EXERCISE AIM: In how many lines of the records below does the word "configuration" appear? Reply with the number only.

LISTED RECORDS:
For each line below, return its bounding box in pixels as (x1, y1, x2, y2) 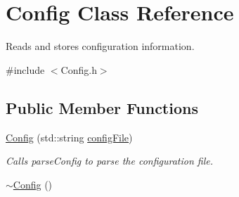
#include (6, 62, 45, 77)
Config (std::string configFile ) (6, 129, 133, 144)
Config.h (60, 62, 97, 77)
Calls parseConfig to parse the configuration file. (6, 153, 214, 168)
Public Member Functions (6, 96, 198, 118)
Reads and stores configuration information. (6, 39, 195, 53)

ANSWER BOX: 2